# catch me if you can



## harrigab (Aug 21, 2011)

there was no way that Ruby was going to share her new toy with Harrison and Gabriel lol!
http://www.youtube.com/watch?v=k4WoL-BbET4&feature=plcp


----------



## hotmischief (Mar 11, 2012)

Thanks for sharing this lovely video. Wonderful way of exercising the dog and the children. ;D ;D


----------



## dmp (Jan 23, 2012)

Love it! beautiful country-side, too!


----------



## SteelCityDozer (Aug 25, 2011)

Those moves look familiar.  

Nice view. Do they get to run around back there too?


----------



## Suliko (Sep 17, 2011)

I have to agree!

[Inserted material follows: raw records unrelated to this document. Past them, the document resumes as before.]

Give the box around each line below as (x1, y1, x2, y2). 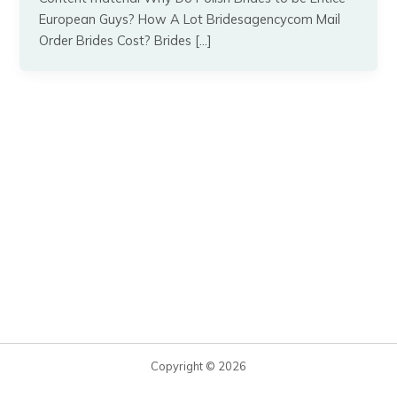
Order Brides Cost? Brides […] (39, 32, 213, 50)
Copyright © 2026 (151, 359, 246, 373)
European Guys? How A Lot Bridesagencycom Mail (39, 11, 341, 28)
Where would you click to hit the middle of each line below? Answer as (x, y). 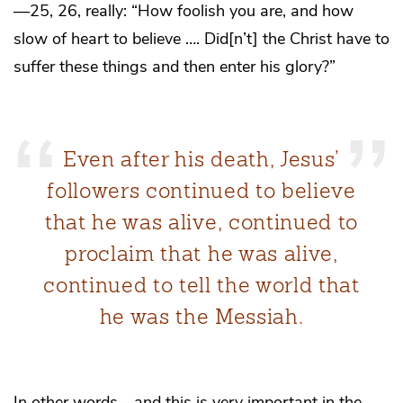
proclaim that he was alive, (201, 253)
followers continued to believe (201, 190)
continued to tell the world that (201, 285)
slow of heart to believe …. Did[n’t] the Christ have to (201, 38)
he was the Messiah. (201, 316)
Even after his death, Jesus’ (201, 159)
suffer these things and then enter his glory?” (175, 66)
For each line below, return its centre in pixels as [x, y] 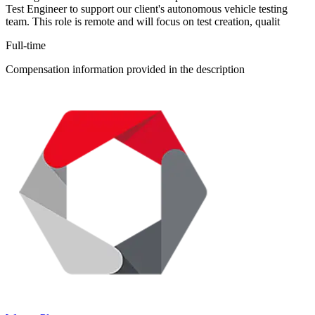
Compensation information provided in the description [125, 70]
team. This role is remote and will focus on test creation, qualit [143, 22]
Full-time [26, 46]
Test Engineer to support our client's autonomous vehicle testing [147, 9]
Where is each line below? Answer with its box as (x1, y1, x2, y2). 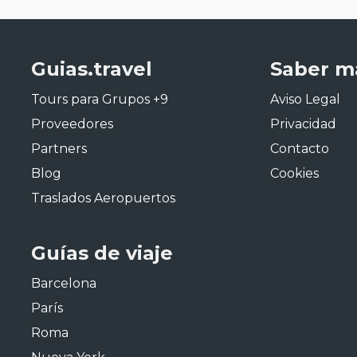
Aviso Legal (270, 92, 340, 107)
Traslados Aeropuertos (31, 190, 175, 206)
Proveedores (31, 116, 113, 131)
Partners (31, 141, 87, 156)
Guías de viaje (31, 241, 173, 265)
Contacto (270, 141, 329, 156)
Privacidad (270, 116, 336, 131)
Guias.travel (31, 57, 152, 80)
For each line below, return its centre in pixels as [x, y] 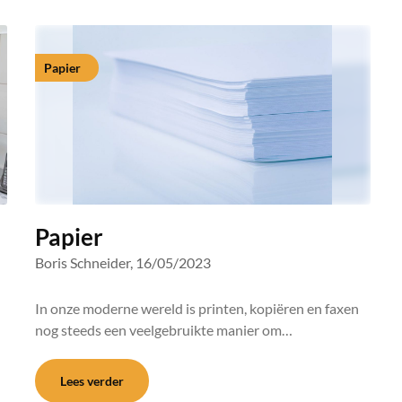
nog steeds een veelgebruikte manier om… [163, 330]
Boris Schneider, [83, 262]
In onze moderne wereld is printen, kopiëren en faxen [197, 308]
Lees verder [92, 381]
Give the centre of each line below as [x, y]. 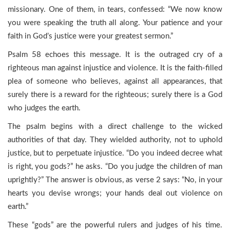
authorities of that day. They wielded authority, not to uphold [115, 140]
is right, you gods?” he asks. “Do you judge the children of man [115, 167]
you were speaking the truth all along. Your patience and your [115, 23]
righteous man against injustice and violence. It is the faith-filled [115, 68]
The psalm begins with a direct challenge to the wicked [115, 127]
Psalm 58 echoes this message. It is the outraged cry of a [115, 55]
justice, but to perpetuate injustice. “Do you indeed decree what [115, 153]
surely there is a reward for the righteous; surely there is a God [115, 95]
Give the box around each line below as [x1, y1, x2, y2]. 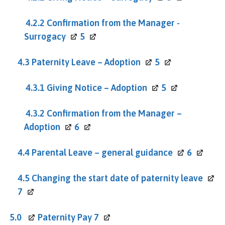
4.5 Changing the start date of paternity [18, 172, 181, 183]
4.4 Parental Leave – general [18, 147, 135, 158]
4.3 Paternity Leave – [18, 56, 104, 67]
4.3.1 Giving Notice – [26, 82, 111, 93]
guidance [135, 147, 173, 158]
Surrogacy [24, 31, 66, 42]
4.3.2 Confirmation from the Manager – [26, 107, 182, 119]
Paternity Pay [38, 211, 94, 222]
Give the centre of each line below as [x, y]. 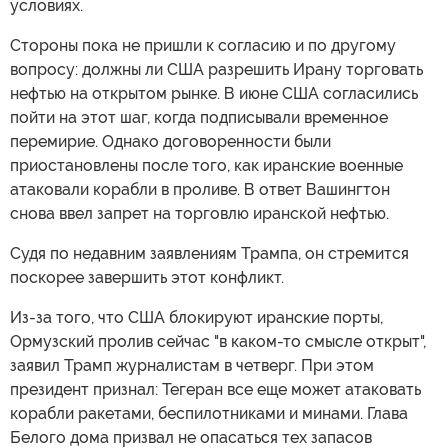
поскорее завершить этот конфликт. [147, 278]
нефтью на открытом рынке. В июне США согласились [214, 94]
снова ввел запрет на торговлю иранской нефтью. [199, 214]
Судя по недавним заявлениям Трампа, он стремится [209, 254]
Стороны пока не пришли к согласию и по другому [203, 46]
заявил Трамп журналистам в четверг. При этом [192, 366]
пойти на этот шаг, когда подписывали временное [199, 118]
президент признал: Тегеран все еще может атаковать [215, 390]

Great way to tire out Ruby and the kids


----------



## mswhipple (Mar 7, 2011)

Oh, what a cute video! Ruby is engaging your boys in a great game of "keep away"! Looks like they are all having fun, but Ruby is having the MOST fun! ;D ;D


----------



## harrigab (Aug 21, 2011)

SteelCityDozer said:


> Those moves look familiar.
> 
> Nice view. Do they get to run around back there too?


yep, the field that's in the background is where most of Ruby's training takes place ;D


----------